20th August 2014(Stroudley Walk Post Office)
When Bow's gloomy Post Office closed in 2014 and relocated to the back of the Nisa supermarket on Bow Road, a lot of us wondered what the old building would become. If you had 'M.A. Halal Grocery Meat & Fish Bazar' in the sweepstake, you have been proved correct. You can also have a prize for 'Stroudley Walk Grocery' because the post office's customer waiting area has been transformed into a separate unit with an almost identical offering. The chip shop nextdoor is long gone and now specialises in grilled chicken.
30th May 2005(Big Brother - the housemates)
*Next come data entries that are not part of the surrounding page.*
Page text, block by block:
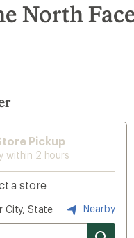
North
Pickup
within 2 hours
a store
City, State Nearby
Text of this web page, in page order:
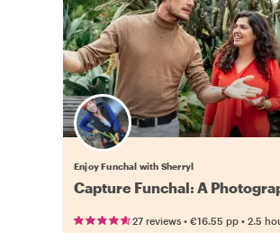
Enjoy Funchal with Sherryl
Capture Funchal: A
27 reviews • €16.55 pp • 2.5

In its early years this blog was a lot more interested in Big Brother than you were. So I'm wildly excited to discover that Channel 4 are to rescreen ten classic episodes to celebrate the show's 20th anniversary, five next week and five the week after. They'll actually be on E4 rather than C4, so don't worry you won't be forced to watch them, but I will be glued at 9pm with a big grin on my face. [trailer]
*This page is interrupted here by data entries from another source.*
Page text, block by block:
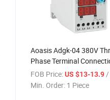
Aoasis Adgk-04 380V
Phase Terminal
Relay Controller Voltage
Relays Protection Relay
FOB Price: US $13-13.9/
Min. Order: 1 Piece
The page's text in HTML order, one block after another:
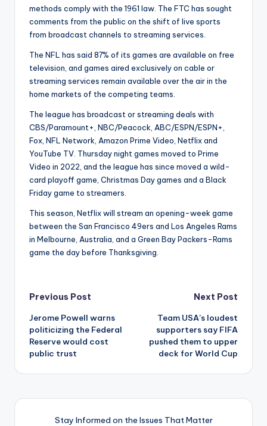
methods comply with the 1961 law. The FTC has sought
comments from the public on the shift of live sports
from broadcast channels to streaming services.
The NFL has said 87% of its games are available on free
television, and games aired exclusively on cable or
streaming services remain available over the air in the
home markets of the competing teams.
The league has broadcast or streaming deals with
CBS/Paramount+, NBC/Peacock, ABC/ESPN/ESPN+,
Fox, NFL Network, Amazon Prime Video, Netflix and
YouTube TV. Thursday night games moved to Prime
Video in 2022, and the league has since moved a wild-
card playoff game, Christmas Day games and a Black
Friday game to streamers.
This season, Netflix will stream an opening-week game
between the San Francisco 49ers and Los Angeles Rams
in Melbourne, Australia, and a Green Bay Packers-Rams
game the day before Thanksgiving.
Post
navigation
Previous Post
Jerome Powell warns
politicizing the Federal
Reserve would cost
public trust
Next Post
Team USA’s loudest
supporters say FIFA
pushed them to upper
deck for World Cup
Stay Informed on the Issues That Matter

9th June 2020(Robert Milligan)
I'm disappointed in you. Yesterday I copied the inscription on Robert Milligan's statue - A Merchant of London To Whose Genius, Perseverance and Guardian Care The Surrounding Great Work Principally Owes It's Design, Accomplishment And Regulation - and not one of you queried the rogue apostrophe. Usually we're ten-a-penny with grammar pedants, but yesterday either nobody noticed or they were too busy expressing entrenched opinions with wildly misplaced certainty. Don't worry, the plaque's since been boarded over and the apostrophe is no longer visible, so that's one bit of history everyone'll be glad to see erased.